Glenglassaugh 1984. QOTM. Edition VII. 70cl. 53.8%.

Colour: Mahogany

Nose: There is plenty of sherry character but it is quite soft and not overpowering, instead it lets quite a lot of elegant fruit character come through. There are some gunflints and earthiness but it is more on forest mulch and wet leaves rather than off notes, it provides a little muscle I feel. Its very well balanced with the sherry, it wears its strength quite lightly, there is almost no nose prickle. More notes of sultanas, aged brandy and tobacco, then some figs and fresh banana bread with a lovely hint of walnuts and maple syrup. Water seems to magnify its forest flora and leafy characters, just like that earthy fresh smell when you walk through the woods after heavy rain. Delicate rancio and spice aromas also.

Palate: The palate is still quite soft but the sherry is a little more apparent and tannic now, some more lovely nutty characters, hazelnuts and pecans. Its surprisingly clean really, I was expecting some sulphur but I really can’t find any. Its just on the brink of too heavy for me but it treads the line so delicately that I find it really quite entertaining. More fig rolls and syrupy characters, now comes lots of dark chocolate, like a sponge cake or something. Lets see how it swims. More soft fruitiness, old pipe tobacco, dry and delicate spiciness with a little walnut oil. Some quite determined notes of aged balsamico and more meatiness than when neat.

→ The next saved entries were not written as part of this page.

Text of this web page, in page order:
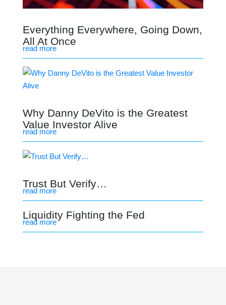
Everything Everywhere, Going Down,
All At Once
read more
Why Danny DeVito is the Greatest
Value Investor Alive
read more
Trust But Verify…
read more
Liquidity Fighting the Fed
read more

Finish: Long, clean and retaining that moreish flinty stewed fruity combo, still has lovely poise.

Comments: Its been a long time since I tried this whisky and its much better than I remember. I really like how it just wavers on the line of being too chunky and heavy and every time you think its going to topple over it moves back and throws something fresh at you. I think its really classy stuff and the best Glenglassaugh I’ve had in a long time.

Score: 89/100

David likes to pour his drams in arty black and white in order to lend his whiskies a certain aura of decadence.

Despite the Earl Grey being closed now (rip) David is still busy traveling around the north of England and frequently to Scotland, promoting his Whiskies. He has one of the healthiest attitudes to whisky I’ve ever encountered in a merchant in that he has genuine passion but without any clouding sense of snobbery attached. If you happen to visit his stand at one one of the many shows in England at which he exhibits or attend one of his terminally laid back tastings, you will be encouraged not only to try many delicious drams but also to contribute to, ask and opine about what you are drinking. David’s strength has always been to let the whiskies do the talking first and foremost, he believes in education and face to face contact with his customers and this attitude of honest and straight talking has kept him and his whiskies on safe ground. If you get a chance to visit his shop it is well worth it, just as it is if you take the time to meet him and sample his wares on one of his regular pilgrimages to Islay, especially during the festival when he is the only independent bottler to provide a festival bottling.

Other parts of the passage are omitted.